Selalu sesederhana itu. Saya keluar untuk bersaing demi representasi Asia di dunia Barat. Mengapa saya kembali adalah sebuah cerita yang masih saya pahami, tapi mungkin itu akan membantu menyelesaikan draf ini.
***
Mayfair adalah tempat Anda mengajak siapa saja yang terkesan bahwa London adalah kota yang mewah dan mewah. Bola lampu pada huruf The Ritz di luar stasiun Green Park bahkan tidak perlu dinyalakan. Anda tahu itu sebuah kemewahan, dan Anda tidak akan pernah mampu membelinya, tapi senang mengetahui Anda sudah dekat.
Jika Anda berjalan di sepanjang Piccadilly, terutama jika Anda melakukannya setiap hari, Anda akan mendapat teman di bell boy hotel seperti Hilton dan Sheraton. Ada yang berkulit hitam, ada pula yang mirip orang Eropa Timur.
Anda tidak pernah menyapa mereka, Anda hanya mengingat wajah mereka, memberikan anggukan tanda terima dan senyuman malu-malu. Terkadang Anda bertanya-tanya apakah mereka mengingat Anda sama sekali, dan berharap mereka tidak memikirkan Anda seperti Anda memikirkan mereka: wajah-wajah sedih serupa yang memberi tahu Anda bahwa mereka mungkin tidak datang ke London untuk ini, tapi inilah mereka.
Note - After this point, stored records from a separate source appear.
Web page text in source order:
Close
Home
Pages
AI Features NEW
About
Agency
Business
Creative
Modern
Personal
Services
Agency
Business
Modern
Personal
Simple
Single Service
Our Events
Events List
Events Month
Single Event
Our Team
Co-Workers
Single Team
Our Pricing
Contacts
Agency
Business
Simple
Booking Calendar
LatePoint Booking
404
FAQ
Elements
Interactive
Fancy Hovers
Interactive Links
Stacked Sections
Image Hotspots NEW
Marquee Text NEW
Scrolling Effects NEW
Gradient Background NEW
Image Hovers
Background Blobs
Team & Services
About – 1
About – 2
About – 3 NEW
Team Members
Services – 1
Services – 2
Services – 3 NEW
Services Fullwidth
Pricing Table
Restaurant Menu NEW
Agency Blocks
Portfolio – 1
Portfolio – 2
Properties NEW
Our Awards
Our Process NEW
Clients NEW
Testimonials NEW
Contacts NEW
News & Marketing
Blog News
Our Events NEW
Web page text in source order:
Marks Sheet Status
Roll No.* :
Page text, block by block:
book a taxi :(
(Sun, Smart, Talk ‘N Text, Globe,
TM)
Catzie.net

Newton House adalah tempat saya mendapat pekerjaan, bersebelahan dengan Hard Rock Café dan tepat di jantung rumah megah bergaya Victoria yang memiliki penanda biru yang menunjukkan bahwa itu pernah menjadi kediaman seseorang yang terkenal, atau jendela kaca yang semuanya berada di bawah. Kisaran gaji 20k.
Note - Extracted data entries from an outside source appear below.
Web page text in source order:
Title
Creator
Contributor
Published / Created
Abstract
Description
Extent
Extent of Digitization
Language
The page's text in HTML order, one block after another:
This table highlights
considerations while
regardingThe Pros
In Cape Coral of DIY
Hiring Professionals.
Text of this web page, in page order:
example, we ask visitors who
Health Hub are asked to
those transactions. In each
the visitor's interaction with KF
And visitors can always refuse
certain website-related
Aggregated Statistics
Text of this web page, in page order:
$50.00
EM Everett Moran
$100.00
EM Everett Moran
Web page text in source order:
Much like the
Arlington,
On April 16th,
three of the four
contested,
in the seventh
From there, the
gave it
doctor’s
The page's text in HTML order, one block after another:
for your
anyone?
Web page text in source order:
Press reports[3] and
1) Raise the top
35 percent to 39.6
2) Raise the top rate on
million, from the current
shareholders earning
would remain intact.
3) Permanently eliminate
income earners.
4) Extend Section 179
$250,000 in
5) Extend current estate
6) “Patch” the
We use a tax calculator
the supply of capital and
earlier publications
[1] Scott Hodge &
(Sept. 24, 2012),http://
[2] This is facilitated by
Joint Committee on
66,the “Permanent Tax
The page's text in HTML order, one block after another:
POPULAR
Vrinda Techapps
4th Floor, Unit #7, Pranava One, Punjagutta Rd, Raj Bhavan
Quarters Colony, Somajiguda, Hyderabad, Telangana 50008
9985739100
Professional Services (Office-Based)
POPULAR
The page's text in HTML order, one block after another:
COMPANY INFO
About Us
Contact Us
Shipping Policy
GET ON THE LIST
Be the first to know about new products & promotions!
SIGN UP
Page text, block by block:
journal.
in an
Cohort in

Beberapa bulan pertama saya sejak pindah ke London pada pertengahan tahun 2016 benar-benar berbeda; Saya telah menyusuri East End, hanya dapat diakses melalui Overground yang terasa begitu terpisah dari realitas kereta bawah tanah London.
Saya mendapat beasiswa 1/4 untuk gelar Master di Goldsmiths, yang konon merupakan salah satu sekolah terbaik untuk bidang humaniora. Perjalanan ke sana sulit. Saya bergumul dengan krisis pertengahan karir yang intens selama bertahun-tahun, dengan pemikiran tentang London selalu ada di benak saya.
Saya pergi ke Inggris ketika saya baru berusia 11 tahun, dan kisah saya pada tahun itu persis seperti yang dialami oleh seorang remaja Asia yang hampir tidak bisa berbicara bahasa Inggris di sekolah menengah atas di pinggiran Inggris. Itu mengerikan. Aku punya satu atau dua teman wajib (seperti di sekolah menengah, selalu ada satu atau dua gadis yang selalu bersikap baik kepada anak baru Asia), beberapa anak menyembunyikan pekerjaan rumahku satu kali, dan ada banyak sekali mata yang berputar-putar. setiap kali aku butuh waktu lama untuk memikirkan hal-hal di dunia baru dan menakutkan yang tiba-tiba aku tinggali.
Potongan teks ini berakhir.